I have 2 csv files with the same column names but different values.
The first column is the index ( time ), and one of the data columns is a unique identifier ( id )
The index ( time ) is different for each csv file.
I read the data on 2 data frames using read_csv , providing me with the following:
+-------+------+-------+ | id | size | price | +-------+-------+------+-------+ | time | | | | +-------+-------+------+-------+ | t0 | ID1 | 10 | 110 | | t2 | ID1 | 12 | 109 | | t6 | ID1 | 20 | 108 | +-------+-------+------+-------+ +-------+------+-------+ | id | size | price | +-------+-------+------+-------+ | time | | | | +-------+-------+------+-------+ | t1 | ID2 | 9 | 97 | | t3 | ID2 | 15 | 94 | | t5 | ID2 | 13 | 100 | +-------+-------+------+-------+
I would like to create a single large framework with entries for both and use ffill to send fill values ββfrom the previous time step.
I can achieve this using a combination of concat , sort and ffill .
However, this requires first renaming the columns of one of the data frames so that there are no name conflicts
df2.columns = [ 'id', 'id2_size', 'id2_price' ] df = pd.concat([df1, df2]).sort().ffill()
This results in the following file frame:
+------+------+-------+----------+-----------+ | id | size | price | id2_size | id2_price | +-------+------+------+-------+----------+-----------+ | time | | | | | | +-------+------+------+-------+----------+-----------+ | t0 | ID1 | 10 | 110 | nan | nan | | t1 | ID2 | 10 | 110 | 9 | 97 | | t2 | ID1 | 12 | 109 | 9 | 97 | | t3 | ID2 | 12 | 109 | 15 | 94 | | t5 | ID2 | 12 | 109 | 13 | 100 | | t6 | ID1 | 20 | 108 | 13 | 100 | +-------+------+------+-------+----------+-----------+
My current method is pretty klunky in that I need to rename the columns of one of the data files.

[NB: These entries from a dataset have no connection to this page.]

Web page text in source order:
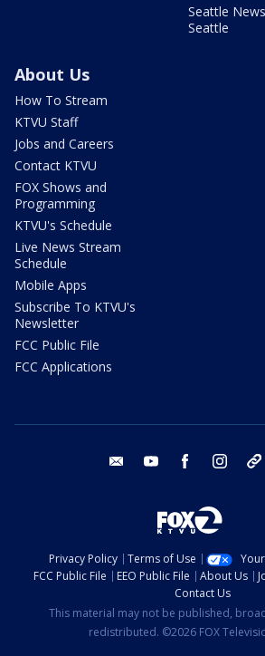
Seattle
Seattle
About Us
How To Stream
KTVU Staff
Jobs and Careers
Contact KTVU
FOX Shows and
Programming
KTVU's Schedule
Live News Stream
Schedule
Mobile Apps
Subscribe To KTVU's
Newsletter
FCC Public File
FCC Applications
email youtube facebook instagram
Privacy Policy Terms of Use
FCC Public File
EEO Public File About Us
Contact Us
This material may not be published,
redistributed. ©2026 FOX
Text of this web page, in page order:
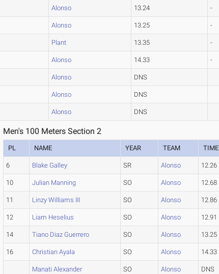
Alonso 13.24 -
Alonso 13.25 -
Plant 13.35 -
Alonso 14.33 -
Alonso DNS
Alonso DNS
Alonso DNS
Men's 100 Meters Section 2
PL NAME YEAR TEAM TIME
6 Blake Galley SR Alonso 12.26
10 Julian Manning SO Alonso 12.68
11 Linzy Williams III SO Alonso 12.86
12 Liam Heselius SO Alonso 12.91
14 Tiano Diaz Guerrero SO Alonso 13.25
16 Christian Ayala SO Alonso 14.33
Manati Alexander SO Alonso DNS
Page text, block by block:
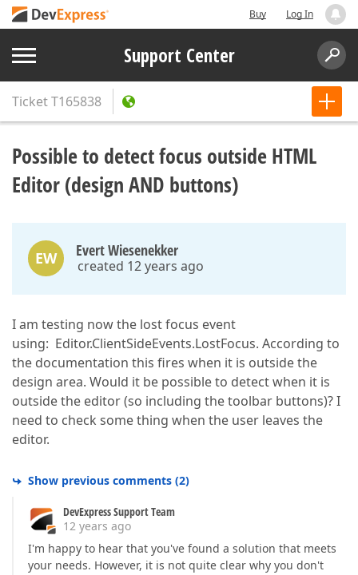
Buy Log In
Support Center
TicketT165838
Possible to detect focus outside HTML
Editor (design AND buttons)
EW Evert Wiesenekker
created 12 years ago
I am testing now the lost focus event
using: Editor.ClientSideEvents.LostFocus. According to
the documentation this fires when it is outside the
design area. Would it be possible to detect when it is
outside the editor (so including the toolbar buttons)? I
need to check some thing when the user leaves the
editor.
Show previous comments (2)
DevExpress Support Team
12 years ago
I'm happy to hear that you've found a solution that meets
your needs. However, it is not quite clear why you don't
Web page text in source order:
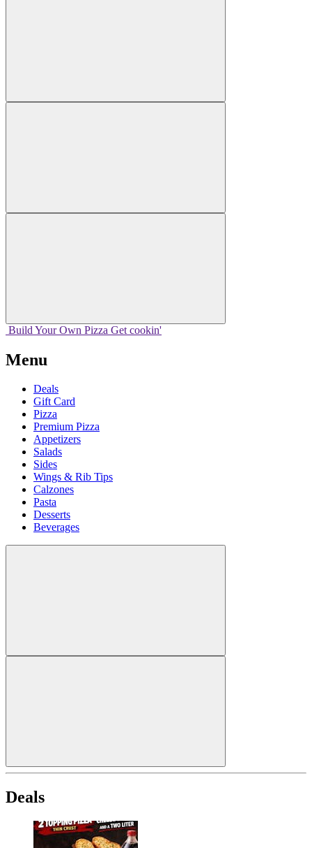
Build Your Own Pizza Get cookin'
Menu
Deals
Gift Card
Pizza
Premium Pizza
Appetizers
Salads
Sides
Wings & Rib Tips
Calzones
Pasta
Desserts
Beverages
Deals
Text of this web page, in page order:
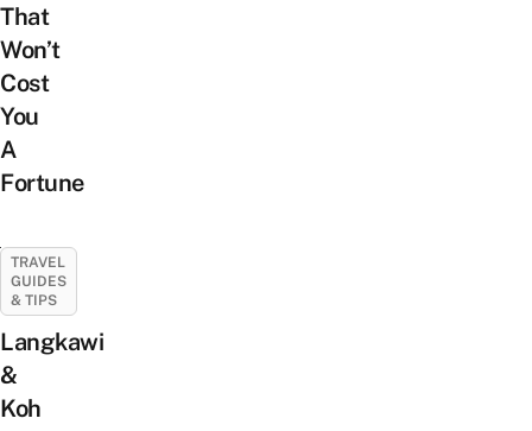
That
Won’t
Cost
You
A
Fortune
TRAVEL
GUIDES
& TIPS
Langkawi
&
Koh
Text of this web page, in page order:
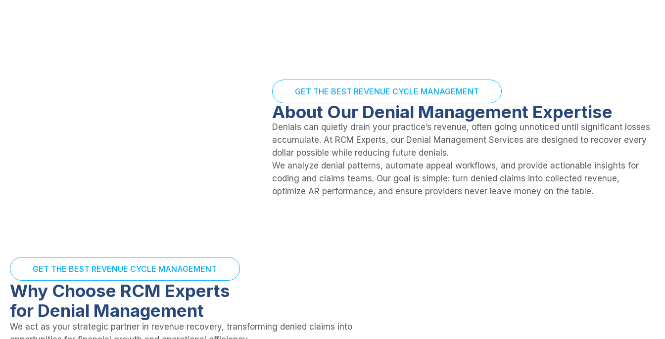
GET THE BEST REVENUE CYCLE MANAGEMENT
About Our Denial Management Expertise
Denials can quietly drain your practice’s revenue, often going unnoticed until significant losses
accumulate. At RCM Experts, our Denial Management Services are designed to recover every
dollar possible while reducing future denials.
We analyze denial patterns, automate appeal workflows, and provide actionable insights for
coding and claims teams. Our goal is simple: turn denied claims into collected revenue,
optimize AR performance, and ensure providers never leave money on the table.
GET THE BEST REVENUE CYCLE MANAGEMENT
Why Choose RCM Experts
for Denial Management
We act as your strategic partner in revenue recovery, transforming denied claims into

I believe that the best way to represent the data would be to use multiindex with the second dimension value coming from the id column.
The resulting data file will look like this:
+--------------+--------------+ | ID1 | ID2 | +------+-------+------+-------+ | size | price | size | price | +-------+------+-------+------+-------+ | time | | | | | +-------+------+-------+------+-------+ | t0 | 10 | 110 | nan | nan | | t1 | 10 | 110 | 9 | 97 | | t2 | 12 | 109 | 9 | 97 | | t3 | 12 | 109 | 15 | 94 | | t5 | 12 | 109 | 13 | 100 | | t6 | 20 | 108 | 13 | 100 | +-------+------+-------+------+-------+
Is it possible?
If so, what steps will be required to move from two data frames read from csv to the final combined multi-indexed file frame?